PROBLEM DESCRIPTION: Print the entries that appear below, exactly as written and without their pictures.

DATA PROVIDED:
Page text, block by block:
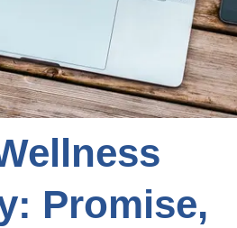
Promise,
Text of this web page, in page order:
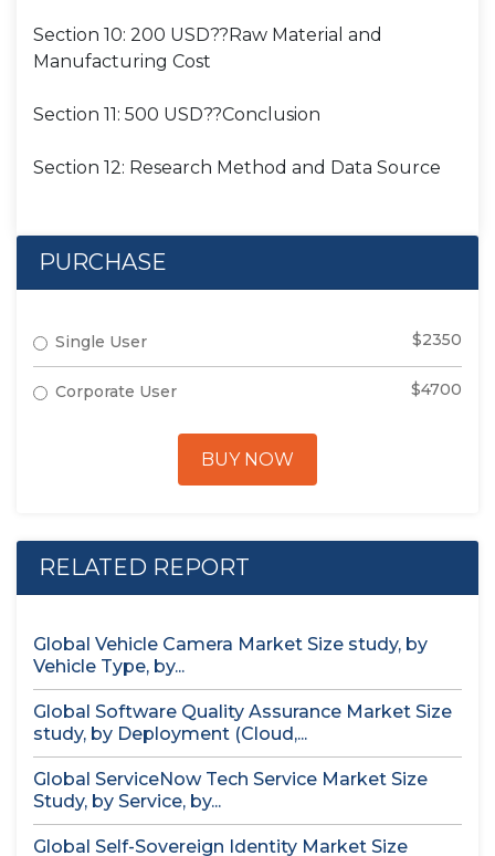
Section 10: 200 USD??Raw Material and
Manufacturing Cost
Section 11: 500 USD??Conclusion
Section 12: Research Method and Data Source
PURCHASE
Single User $2350
Corporate User $4700
BUY NOW
RELATED REPORT
Global Vehicle Camera Market Size study, by
Vehicle Type, by...
Global Software Quality Assurance Market Size
study, by Deployment (Cloud,...
Global ServiceNow Tech Service Market Size
Study, by Service, by...
Global Self-Sovereign Identity Market Size
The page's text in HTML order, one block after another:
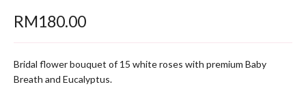
RM180.00
Bridal flower bouquet of 15 white roses with premium Baby
Breath and Eucalyptus.
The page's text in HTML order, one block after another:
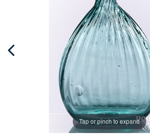
Tap or pinch to expand
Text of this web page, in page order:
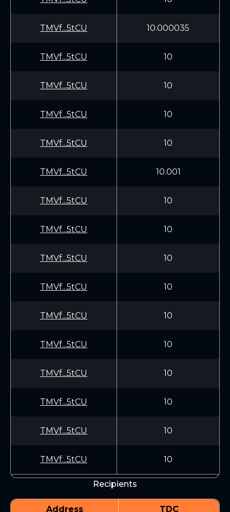
TMVf...5tCU 10.000035
TMVf...5tCU 10
TMVf...5tCU 10
TMVf...5tCU 10
TMVf...5tCU 10
TMVf...5tCU 10.001
TMVf...5tCU 10
TMVf...5tCU 10
TMVf...5tCU 10
TMVf...5tCU 10
TMVf...5tCU 10
TMVf...5tCU 10
TMVf...5tCU 10
TMVf...5tCU 10
TMVf...5tCU 10
TMVf...5tCU 10
Recipients
Address TDC
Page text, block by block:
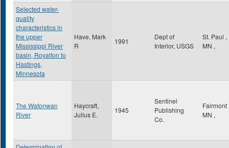
Selected water-
quality
characteristics in
the upper
Mississippi River
basin, Royalton to
Hastings,
Minnesota
Have, Mark
R
1991
Dept of
Interior, USGS
St. Paul ,
MN ,
The Watonwan
River
Haycraft,
Julius E.
1945
Sentinel
Publishing
Co.
Fairmont
MN ,
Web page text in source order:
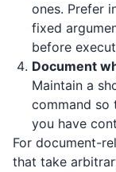
ones. Prefer
fixed
before
Document
Maintain a
command so
you have
For document-
that take
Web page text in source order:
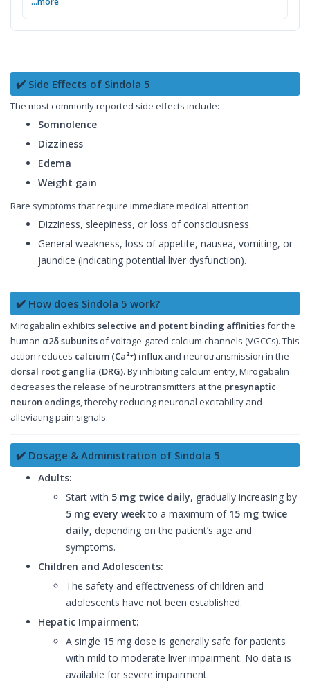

EXERCISE ANSWER:
Page text, block by block:
Promise,
Text of this web page, in page order:
Section 10: 200 USD??Raw Material and
Manufacturing Cost
Section 11: 500 USD??Conclusion
Section 12: Research Method and Data Source
PURCHASE
Single User $2350
Corporate User $4700
BUY NOW
RELATED REPORT
Global Vehicle Camera Market Size study, by
Vehicle Type, by...
Global Software Quality Assurance Market Size
study, by Deployment (Cloud,...
Global ServiceNow Tech Service Market Size
Study, by Service, by...
Global Self-Sovereign Identity Market Size
The page's text in HTML order, one block after another:
RM180.00
Bridal flower bouquet of 15 white roses with premium Baby
Breath and Eucalyptus.
The page's text in HTML order, one block after another:
Tap or pinch to expand
Text of this web page, in page order:
TMVf...5tCU 10.000035
TMVf...5tCU 10
TMVf...5tCU 10
TMVf...5tCU 10
TMVf...5tCU 10
TMVf...5tCU 10.001
TMVf...5tCU 10
TMVf...5tCU 10
TMVf...5tCU 10
TMVf...5tCU 10
TMVf...5tCU 10
TMVf...5tCU 10
TMVf...5tCU 10
TMVf...5tCU 10
TMVf...5tCU 10
TMVf...5tCU 10
Recipients
Address TDC
Page text, block by block:
Selected water-
quality
characteristics in
the upper
Mississippi River
basin, Royalton to
Hastings,
Minnesota
Have, Mark
R
1991
Dept of
Interior, USGS
St. Paul ,
MN ,
The Watonwan
River
Haycraft,
Julius E.
1945
Sentinel
Publishing
Co.
Fairmont
MN ,
Web page text in source order:
ones. Prefer
fixed
before
Document
Maintain a
command so
you have
For document-
that take
Web page text in source order:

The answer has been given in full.